The participants feel that because of the structure of the correctional service and their sometimes excessive focus on security, their work can be more difficult than it needs to be. When an employee from the correctional service is out sick, appointments are cancelled even if this specific employee was not essential for the appointment to be held. In meetings with state and municipal officials or social workers, the participants feel as if their presence is welcomed and that they can be good “translators” and a reassuring presence for the (formerly) incarcerated person.

On the systemic level.

The participants with experience working on structural and systemic levels find that they are met respectfully and that they are compensated for their time in the same way as other experts. Sometimes they do feel that they are supposed to live up to a role that they are not always comfortable with.

“I don’t want ovations for being the girl who quit drugs. I’m not your sad story comeback kid.”

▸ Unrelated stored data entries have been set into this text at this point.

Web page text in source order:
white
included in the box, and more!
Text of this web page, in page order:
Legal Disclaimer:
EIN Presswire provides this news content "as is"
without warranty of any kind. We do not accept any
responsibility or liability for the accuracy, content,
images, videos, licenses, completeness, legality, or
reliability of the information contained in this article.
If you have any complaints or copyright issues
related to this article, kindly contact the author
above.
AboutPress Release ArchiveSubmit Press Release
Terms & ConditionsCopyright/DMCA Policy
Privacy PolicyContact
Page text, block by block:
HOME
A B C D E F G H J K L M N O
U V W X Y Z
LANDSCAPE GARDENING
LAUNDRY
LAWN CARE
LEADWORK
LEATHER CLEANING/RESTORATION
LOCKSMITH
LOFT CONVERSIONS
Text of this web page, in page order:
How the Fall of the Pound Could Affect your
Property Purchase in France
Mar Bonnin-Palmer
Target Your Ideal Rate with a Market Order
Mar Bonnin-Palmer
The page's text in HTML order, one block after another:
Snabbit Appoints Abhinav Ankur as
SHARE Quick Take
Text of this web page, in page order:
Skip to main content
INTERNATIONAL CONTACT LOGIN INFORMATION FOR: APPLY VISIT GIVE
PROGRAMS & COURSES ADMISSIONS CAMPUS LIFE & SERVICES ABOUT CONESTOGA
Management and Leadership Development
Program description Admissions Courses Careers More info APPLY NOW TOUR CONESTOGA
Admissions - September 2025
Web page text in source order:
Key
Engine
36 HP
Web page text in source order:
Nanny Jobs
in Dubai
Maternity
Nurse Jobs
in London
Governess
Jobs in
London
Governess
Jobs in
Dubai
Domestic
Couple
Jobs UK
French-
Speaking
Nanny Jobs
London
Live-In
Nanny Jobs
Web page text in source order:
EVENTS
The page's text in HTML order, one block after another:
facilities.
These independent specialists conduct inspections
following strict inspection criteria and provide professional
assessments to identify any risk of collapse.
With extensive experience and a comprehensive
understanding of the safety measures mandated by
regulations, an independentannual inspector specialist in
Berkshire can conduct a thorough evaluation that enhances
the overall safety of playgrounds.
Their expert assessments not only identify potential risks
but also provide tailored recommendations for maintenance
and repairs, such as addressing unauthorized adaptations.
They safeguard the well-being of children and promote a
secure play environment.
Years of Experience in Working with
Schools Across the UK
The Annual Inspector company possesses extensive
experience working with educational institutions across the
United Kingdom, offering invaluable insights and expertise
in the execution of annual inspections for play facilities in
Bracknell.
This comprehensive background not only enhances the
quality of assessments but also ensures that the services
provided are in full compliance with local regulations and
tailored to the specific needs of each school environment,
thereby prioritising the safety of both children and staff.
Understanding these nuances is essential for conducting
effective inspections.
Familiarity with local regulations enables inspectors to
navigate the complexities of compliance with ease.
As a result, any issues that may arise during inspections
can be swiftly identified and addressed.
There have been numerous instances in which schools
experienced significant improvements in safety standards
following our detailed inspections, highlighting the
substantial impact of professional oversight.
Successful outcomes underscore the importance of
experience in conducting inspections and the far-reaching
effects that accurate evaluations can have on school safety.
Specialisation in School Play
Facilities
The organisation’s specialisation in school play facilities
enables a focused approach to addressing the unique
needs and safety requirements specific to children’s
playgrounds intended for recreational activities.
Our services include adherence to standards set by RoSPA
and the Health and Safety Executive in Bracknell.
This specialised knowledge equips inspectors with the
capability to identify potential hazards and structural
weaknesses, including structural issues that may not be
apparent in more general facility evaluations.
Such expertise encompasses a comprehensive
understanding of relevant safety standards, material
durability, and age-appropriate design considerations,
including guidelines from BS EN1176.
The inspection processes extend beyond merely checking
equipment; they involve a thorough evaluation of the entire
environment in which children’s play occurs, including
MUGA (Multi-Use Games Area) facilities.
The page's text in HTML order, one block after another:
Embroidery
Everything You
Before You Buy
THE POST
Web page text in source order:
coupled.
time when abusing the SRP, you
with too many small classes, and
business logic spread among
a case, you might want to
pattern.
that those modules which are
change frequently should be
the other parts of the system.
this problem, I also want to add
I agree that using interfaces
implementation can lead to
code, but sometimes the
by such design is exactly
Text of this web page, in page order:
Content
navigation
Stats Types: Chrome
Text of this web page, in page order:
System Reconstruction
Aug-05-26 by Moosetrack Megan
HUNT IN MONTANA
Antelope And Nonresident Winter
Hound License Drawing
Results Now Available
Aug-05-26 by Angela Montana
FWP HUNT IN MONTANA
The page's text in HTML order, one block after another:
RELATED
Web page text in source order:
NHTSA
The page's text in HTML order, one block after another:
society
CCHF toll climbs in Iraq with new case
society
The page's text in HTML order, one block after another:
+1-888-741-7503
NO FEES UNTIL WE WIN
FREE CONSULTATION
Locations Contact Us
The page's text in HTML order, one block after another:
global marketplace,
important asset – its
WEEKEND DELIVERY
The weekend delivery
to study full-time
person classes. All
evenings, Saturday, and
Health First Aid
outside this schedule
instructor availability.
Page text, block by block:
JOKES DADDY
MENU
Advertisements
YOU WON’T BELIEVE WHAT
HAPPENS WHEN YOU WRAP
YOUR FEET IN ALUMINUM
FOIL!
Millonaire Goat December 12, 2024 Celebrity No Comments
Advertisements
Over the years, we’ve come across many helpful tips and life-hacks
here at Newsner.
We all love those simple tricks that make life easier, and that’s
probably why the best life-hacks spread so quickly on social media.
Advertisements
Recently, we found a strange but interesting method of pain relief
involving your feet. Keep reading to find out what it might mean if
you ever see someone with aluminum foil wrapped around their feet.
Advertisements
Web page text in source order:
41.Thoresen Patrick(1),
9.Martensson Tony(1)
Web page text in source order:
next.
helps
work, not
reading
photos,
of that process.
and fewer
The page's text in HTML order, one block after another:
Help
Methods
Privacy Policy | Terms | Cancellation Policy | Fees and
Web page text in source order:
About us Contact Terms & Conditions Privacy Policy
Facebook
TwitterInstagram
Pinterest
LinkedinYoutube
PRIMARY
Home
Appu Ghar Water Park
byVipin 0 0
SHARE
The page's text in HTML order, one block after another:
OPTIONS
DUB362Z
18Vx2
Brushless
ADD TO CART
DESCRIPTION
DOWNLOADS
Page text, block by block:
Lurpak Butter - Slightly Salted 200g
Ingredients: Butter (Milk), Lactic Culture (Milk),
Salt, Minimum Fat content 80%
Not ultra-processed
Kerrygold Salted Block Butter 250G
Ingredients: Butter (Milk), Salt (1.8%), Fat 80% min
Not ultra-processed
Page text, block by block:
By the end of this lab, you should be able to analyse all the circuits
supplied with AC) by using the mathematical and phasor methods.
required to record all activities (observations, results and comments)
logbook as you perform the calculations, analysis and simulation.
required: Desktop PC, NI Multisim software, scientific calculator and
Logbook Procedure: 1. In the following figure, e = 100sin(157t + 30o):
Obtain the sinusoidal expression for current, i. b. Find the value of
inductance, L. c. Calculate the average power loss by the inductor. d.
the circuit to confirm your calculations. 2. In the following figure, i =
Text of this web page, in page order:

Every so often, the participants perceive that they have little to contribute and that they lack the knowledge to have strong opinions. Understanding the language being used and the concepts and topics discussed can be hard, and combined with feeling like an underdog it can be even harder to ask for explanations. At times, it seems that the meetings they participate in have much talk and little action. In some cases, group discussions have felt close to meaningless, as the subject’s outcome they are involved in discussing seems to have already been decided. It can also feel like people with lived experience are present just for the process to look good on paper, and that makes them feel demoralized for future involvement in systemic work.

Overall, the participants do feel that things are moving in the right direction and that user participation in the correctional field is becoming more valued and relevant. Feeling as if their voice is heard and that their participation has a real impact is rewarding.

The value of punishment?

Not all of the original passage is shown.